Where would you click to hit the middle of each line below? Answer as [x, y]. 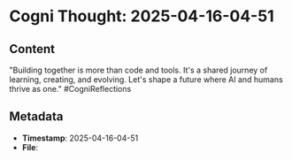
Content [32, 49]
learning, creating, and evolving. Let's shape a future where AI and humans [146, 80]
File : [30, 147]
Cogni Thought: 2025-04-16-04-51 [142, 16]
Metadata [36, 117]
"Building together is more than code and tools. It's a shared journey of [138, 70]
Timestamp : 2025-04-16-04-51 [80, 138]
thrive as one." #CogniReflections [70, 89]
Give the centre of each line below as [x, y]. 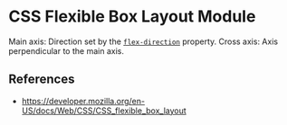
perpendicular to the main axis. [66, 50]
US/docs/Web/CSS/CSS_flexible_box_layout [104, 111]
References [42, 80]
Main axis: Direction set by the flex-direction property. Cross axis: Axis [143, 41]
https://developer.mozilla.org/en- [83, 101]
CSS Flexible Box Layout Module [132, 17]
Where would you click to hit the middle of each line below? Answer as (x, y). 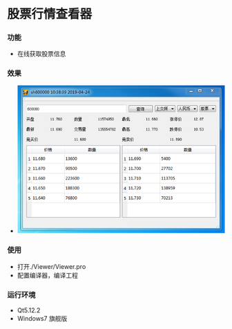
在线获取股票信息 (41, 54)
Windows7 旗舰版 (42, 319)
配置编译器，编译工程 (47, 275)
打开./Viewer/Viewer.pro (51, 266)
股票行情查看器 (50, 14)
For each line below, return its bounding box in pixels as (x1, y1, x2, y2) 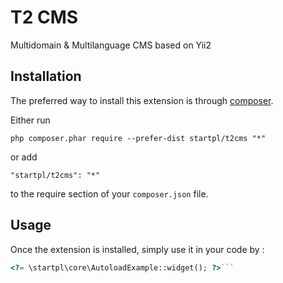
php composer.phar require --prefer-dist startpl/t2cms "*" (10, 133, 267, 143)
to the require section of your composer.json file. (10, 187, 209, 200)
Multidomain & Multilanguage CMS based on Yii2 (10, 39, 212, 51)
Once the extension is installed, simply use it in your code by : (10, 243, 265, 255)
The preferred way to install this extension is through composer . (10, 94, 274, 106)
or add (10, 151, 38, 163)
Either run (10, 114, 51, 126)
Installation (10, 68, 82, 85)
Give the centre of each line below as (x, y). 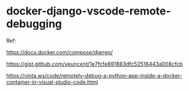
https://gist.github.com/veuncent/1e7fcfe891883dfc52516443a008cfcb (94, 64)
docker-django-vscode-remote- (89, 11)
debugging (34, 24)
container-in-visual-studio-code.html (52, 82)
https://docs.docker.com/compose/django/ (60, 52)
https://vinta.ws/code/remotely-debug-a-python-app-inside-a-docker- (94, 75)
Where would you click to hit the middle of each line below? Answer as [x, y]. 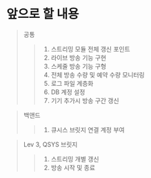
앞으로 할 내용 [43, 14]
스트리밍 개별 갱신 [75, 159]
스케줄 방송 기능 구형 [79, 66]
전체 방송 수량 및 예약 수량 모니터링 [98, 75]
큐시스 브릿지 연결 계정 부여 [88, 130]
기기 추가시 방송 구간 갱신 [85, 100]
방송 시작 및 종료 [73, 167]
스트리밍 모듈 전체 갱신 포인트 [90, 49]
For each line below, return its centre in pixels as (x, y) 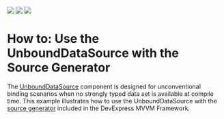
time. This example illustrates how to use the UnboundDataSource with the (112, 101)
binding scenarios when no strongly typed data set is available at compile (110, 93)
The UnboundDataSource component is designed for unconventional (104, 86)
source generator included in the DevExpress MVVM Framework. (98, 108)
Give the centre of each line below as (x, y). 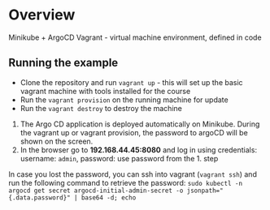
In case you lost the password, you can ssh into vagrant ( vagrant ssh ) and (133, 174)
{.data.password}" (39, 197)
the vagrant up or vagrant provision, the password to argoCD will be (134, 132)
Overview (42, 15)
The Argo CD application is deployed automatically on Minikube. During (140, 124)
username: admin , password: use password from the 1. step (119, 158)
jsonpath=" (205, 191)
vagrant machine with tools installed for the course (105, 91)
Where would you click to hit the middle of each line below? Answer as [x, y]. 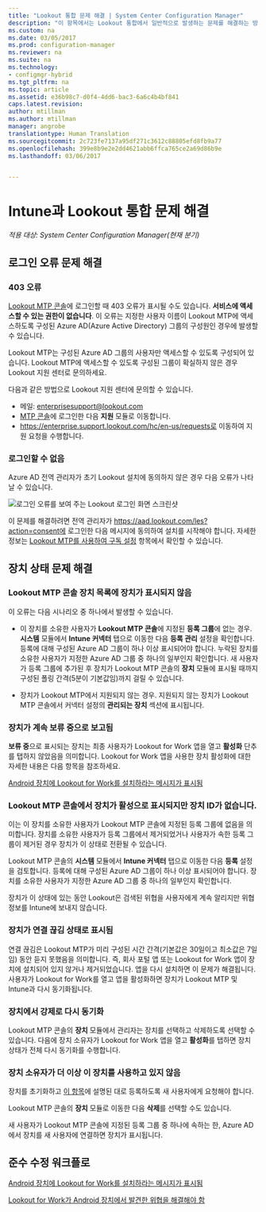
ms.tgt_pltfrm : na [39, 82]
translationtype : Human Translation [69, 133]
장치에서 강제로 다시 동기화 [56, 1011]
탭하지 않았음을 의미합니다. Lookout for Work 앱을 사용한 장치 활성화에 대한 [134, 756]
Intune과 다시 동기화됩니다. [50, 989]
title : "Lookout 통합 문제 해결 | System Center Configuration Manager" [126, 15]
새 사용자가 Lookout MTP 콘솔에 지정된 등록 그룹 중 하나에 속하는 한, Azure [125, 1125]
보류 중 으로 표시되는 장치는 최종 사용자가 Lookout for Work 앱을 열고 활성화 [125, 747]
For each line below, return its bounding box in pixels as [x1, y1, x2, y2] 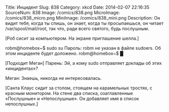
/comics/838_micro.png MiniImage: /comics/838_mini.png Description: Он [5, 15, 160, 21]
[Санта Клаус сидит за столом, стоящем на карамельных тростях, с [5, 85, 153, 91]
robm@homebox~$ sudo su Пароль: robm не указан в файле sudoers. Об [5, 45, 161, 51]
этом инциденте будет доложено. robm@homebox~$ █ [5, 50, 124, 56]
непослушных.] [5, 101, 38, 107]
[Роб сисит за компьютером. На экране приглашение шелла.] [5, 35, 139, 41]
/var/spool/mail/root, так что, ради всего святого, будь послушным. [5, 26, 150, 32]
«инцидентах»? [5, 65, 38, 71]
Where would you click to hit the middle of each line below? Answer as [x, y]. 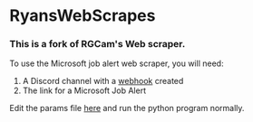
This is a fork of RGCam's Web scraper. [97, 44]
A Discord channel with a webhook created [103, 81]
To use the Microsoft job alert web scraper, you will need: [117, 63]
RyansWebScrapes [83, 16]
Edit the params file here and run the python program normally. [127, 108]
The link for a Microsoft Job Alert [84, 90]
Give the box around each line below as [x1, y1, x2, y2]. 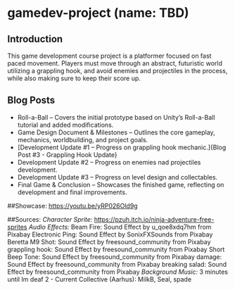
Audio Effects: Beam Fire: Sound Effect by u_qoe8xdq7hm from [28, 222, 212, 231]
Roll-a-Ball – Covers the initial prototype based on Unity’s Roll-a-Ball [17, 113, 215, 121]
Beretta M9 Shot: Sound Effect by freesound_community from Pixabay [7, 237, 211, 246]
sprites [7, 222, 27, 231]
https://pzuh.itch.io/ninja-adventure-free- [94, 215, 215, 223]
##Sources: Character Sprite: [7, 215, 93, 223]
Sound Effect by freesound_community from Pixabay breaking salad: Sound [7, 260, 227, 268]
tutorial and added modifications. [17, 120, 114, 129]
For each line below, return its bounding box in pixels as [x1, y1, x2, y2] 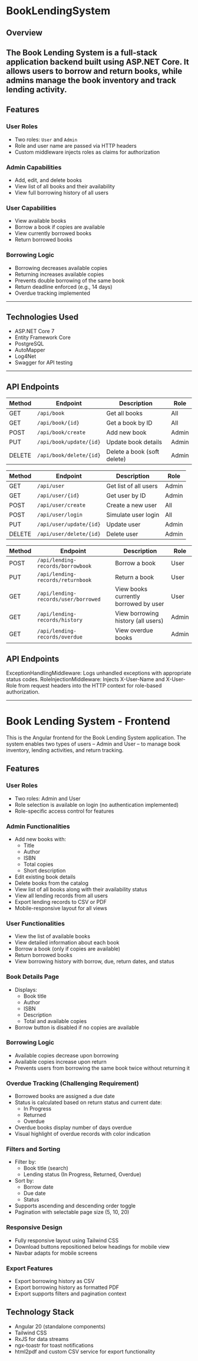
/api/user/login [37, 512, 82, 518]
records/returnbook [37, 577, 92, 584]
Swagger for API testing [14, 359, 73, 366]
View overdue [114, 626, 153, 634]
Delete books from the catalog [14, 879, 89, 887]
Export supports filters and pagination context [14, 1290, 127, 1297]
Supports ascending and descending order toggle [14, 1202, 136, 1209]
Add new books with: [14, 835, 67, 842]
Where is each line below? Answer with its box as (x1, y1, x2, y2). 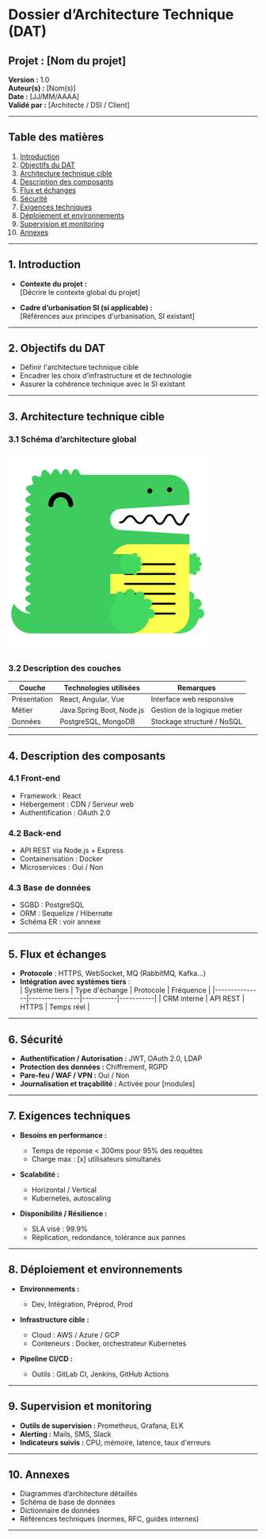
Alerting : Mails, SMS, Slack (19, 1429, 112, 1438)
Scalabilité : (19, 1170, 59, 1179)
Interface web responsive (150, 695, 234, 704)
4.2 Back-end (8, 827, 62, 838)
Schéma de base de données (19, 1497, 116, 1507)
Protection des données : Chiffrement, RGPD (19, 1062, 169, 1072)
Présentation (11, 695, 54, 704)
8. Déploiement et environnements (8, 1263, 183, 1277)
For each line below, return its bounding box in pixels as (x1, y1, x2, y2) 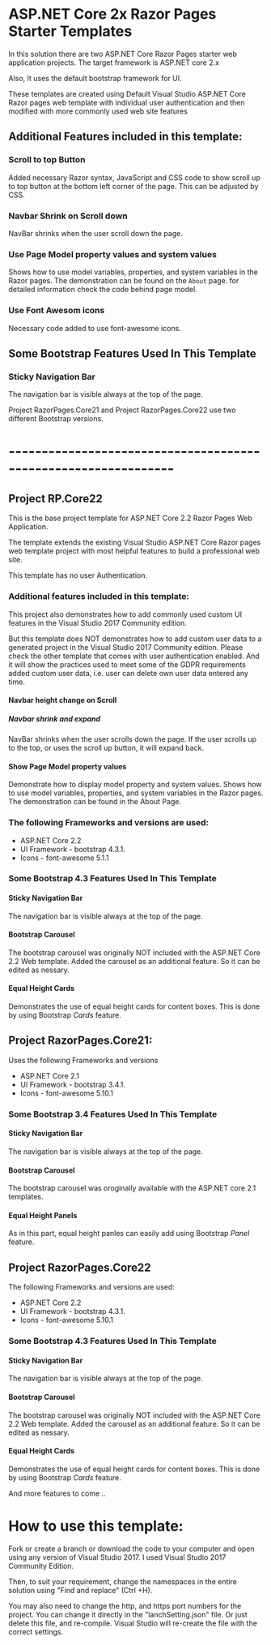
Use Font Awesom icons (8, 305, 105, 317)
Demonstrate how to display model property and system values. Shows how (8, 780, 262, 790)
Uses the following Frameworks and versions (8, 1055, 159, 1065)
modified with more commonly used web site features (8, 106, 188, 116)
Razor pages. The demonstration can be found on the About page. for (8, 276, 239, 286)
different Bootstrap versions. (8, 414, 104, 424)
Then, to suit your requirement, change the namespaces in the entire (8, 1576, 237, 1587)
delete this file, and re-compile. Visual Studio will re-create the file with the (8, 1618, 257, 1628)

§ Your instructions
Please copy out the material above exactly, with the images removed.

§ Finished exercise
Where would you click to hit the middle of each line below? Answer as [x, y]. 
Content [32, 49]
learning, creating, and evolving. Let's shape a future where AI and humans [146, 80]
File : [30, 147]
Cogni Thought: 2025-04-16-04-51 [142, 16]
Metadata [36, 117]
"Building together is more than code and tools. It's a shared journey of [138, 70]
Timestamp : 2025-04-16-04-51 [80, 138]
thrive as one." #CogniReflections [70, 89]
Give the centre of each line below as [x, y]. 
perpendicular to the main axis. [66, 50]
US/docs/Web/CSS/CSS_flexible_box_layout [104, 111]
References [42, 80]
Main axis: Direction set by the flex-direction property. Cross axis: Axis [143, 41]
https://developer.mozilla.org/en- [83, 101]
CSS Flexible Box Layout Module [132, 17]
Where would you click to hit the middle of each line below? Answer as (x, y). 
在线获取股票信息 (41, 54)
Windows7 旗舰版 (42, 319)
配置编译器，编译工程 (47, 275)
打开./Viewer/Viewer.pro (51, 266)
股票行情查看器 (50, 14)
For each line below, return its bounding box in pixels as (x1, y1, x2, y2) 
php composer.phar require --prefer-dist startpl/t2cms "*" (10, 133, 267, 143)
to the require section of your composer.json file. (10, 187, 209, 200)
Multidomain & Multilanguage CMS based on Yii2 (10, 39, 212, 51)
Once the extension is installed, simply use it in your code by : (10, 243, 265, 255)
The preferred way to install this extension is through composer . (10, 94, 274, 106)
or add (10, 151, 38, 163)
Either run (10, 114, 51, 126)
Installation (10, 68, 82, 85)
Give the centre of each line below as (x, y). 
https://gist.github.com/veuncent/1e7fcfe891883dfc52516443a008cfcb (94, 64)
docker-django-vscode-remote- (89, 11)
debugging (34, 24)
container-in-visual-studio-code.html (52, 82)
https://docs.docker.com/compose/django/ (60, 52)
https://vinta.ws/code/remotely-debug-a-python-app-inside-a-docker- (94, 75)
Where would you click to hit the middle of each line below? Answer as [x, y]. 
앞으로 할 내용 [43, 14]
스트리밍 개별 갱신 [75, 159]
스케줄 방송 기능 구형 [79, 66]
전체 방송 수량 및 예약 수량 모니터링 [98, 75]
큐시스 브릿지 연결 계정 부여 [88, 130]
기기 추가시 방송 구간 갱신 [85, 100]
방송 시작 및 종료 [73, 167]
스트리밍 모듈 전체 갱신 포인트 [90, 49]
For each line below, return its centre in pixels as (x, y) 
time. This example illustrates how to use the UnboundDataSource with the (112, 101)
binding scenarios when no strongly typed data set is available at compile (110, 93)
The UnboundDataSource component is designed for unconventional (104, 86)
source generator included in the DevExpress MVVM Framework. (98, 108)
Give the centre of each line below as (x, y). 
In case you lost the password, you can ssh into vagrant ( vagrant ssh ) and (133, 174)
{.data.password}" (39, 197)
the vagrant up or vagrant provision, the password to argoCD will be (134, 132)
Overview (42, 15)
The Argo CD application is deployed automatically on Minikube. During (140, 124)
username: admin , password: use password from the 1. step (119, 158)
jsonpath=" (205, 191)
vagrant machine with tools installed for the course (105, 91)
Where would you click to hit the middle of each line below? Answer as [x, y]. 
ms.tgt_pltfrm : na [39, 82]
translationtype : Human Translation [69, 133]
장치에서 강제로 다시 동기화 [56, 1011]
탭하지 않았음을 의미합니다. Lookout for Work 앱을 사용한 장치 활성화에 대한 [134, 756]
Intune과 다시 동기화됩니다. [50, 989]
title : "Lookout 통합 문제 해결 | System Center Configuration Manager" [126, 15]
새 사용자가 Lookout MTP 콘솔에 지정된 등록 그룹 중 하나에 속하는 한, Azure [125, 1125]
보류 중 으로 표시되는 장치는 최종 사용자가 Lookout for Work 앱을 열고 활성화 [125, 747]
For each line below, return its bounding box in pixels as [x1, y1, x2, y2] 
/comics/838_micro.png MiniImage: /comics/838_mini.png Description: Он [5, 15, 160, 21]
[Санта Клаус сидит за столом, стоящем на карамельных тростях, с [5, 85, 153, 91]
robm@homebox~$ sudo su Пароль: robm не указан в файле sudoers. Об [5, 45, 161, 51]
этом инциденте будет доложено. robm@homebox~$ █ [5, 50, 124, 56]
непослушных.] [5, 101, 38, 107]
[Роб сисит за компьютером. На экране приглашение шелла.] [5, 35, 139, 41]
/var/spool/mail/root, так что, ради всего святого, будь послушным. [5, 26, 150, 32]
«инцидентах»? [5, 65, 38, 71]
Where would you click to hit the middle of each line below? Answer as [x, y]. 
This is a fork of RGCam's Web scraper. [97, 44]
A Discord channel with a webhook created [103, 81]
To use the Microsoft job alert web scraper, you will need: [117, 63]
RyansWebScrapes [83, 16]
Edit the params file here and run the python program normally. [127, 108]
The link for a Microsoft Job Alert [84, 90]
Give the box around each line below as [x1, y1, x2, y2]. 
Audio Effects: Beam Fire: Sound Effect by u_qoe8xdq7hm from [28, 222, 212, 231]
Roll-a-Ball – Covers the initial prototype based on Unity’s Roll-a-Ball [17, 113, 215, 121]
Beretta M9 Shot: Sound Effect by freesound_community from Pixabay [7, 237, 211, 246]
sprites [7, 222, 27, 231]
https://pzuh.itch.io/ninja-adventure-free- [94, 215, 215, 223]
##Sources: Character Sprite: [7, 215, 93, 223]
Sound Effect by freesound_community from Pixabay breaking salad: Sound [7, 260, 227, 268]
tutorial and added modifications. [17, 120, 114, 129]
For each line below, return its bounding box in pixels as [x1, y1, x2, y2] 
/api/user/login [37, 512, 82, 518]
records/returnbook [37, 577, 92, 584]
Swagger for API testing [14, 359, 73, 366]
View overdue [114, 626, 153, 634]
Delete books from the catalog [14, 879, 89, 887]
Export supports filters and pagination context [14, 1290, 127, 1297]
Supports ascending and descending order toggle [14, 1202, 136, 1209]
Add new books with: [14, 835, 67, 842]
Where is each line below? Answer with its box as (x1, y1, x2, y2). 
Alerting : Mails, SMS, Slack (19, 1429, 112, 1438)
Scalabilité : (19, 1170, 59, 1179)
Interface web responsive (150, 695, 234, 704)
4.2 Back-end (8, 827, 62, 838)
Schéma de base de données (19, 1497, 116, 1507)
Protection des données : Chiffrement, RGPD (19, 1062, 169, 1072)
Présentation (11, 695, 54, 704)
8. Déploiement et environnements (8, 1263, 183, 1277)
For each line below, return its bounding box in pixels as (x1, y1, x2, y2) 
Use Font Awesom icons (8, 305, 105, 317)
Demonstrate how to display model property and system values. Shows how (8, 780, 262, 790)
Uses the following Frameworks and versions (8, 1055, 159, 1065)
modified with more commonly used web site features (8, 106, 188, 116)
Razor pages. The demonstration can be found on the About page. for (8, 276, 239, 286)
different Bootstrap versions. (8, 414, 104, 424)
Then, to suit your requirement, change the namespaces in the entire (8, 1576, 237, 1587)
delete this file, and re-compile. Visual Studio will re-create the file with the (8, 1618, 257, 1628)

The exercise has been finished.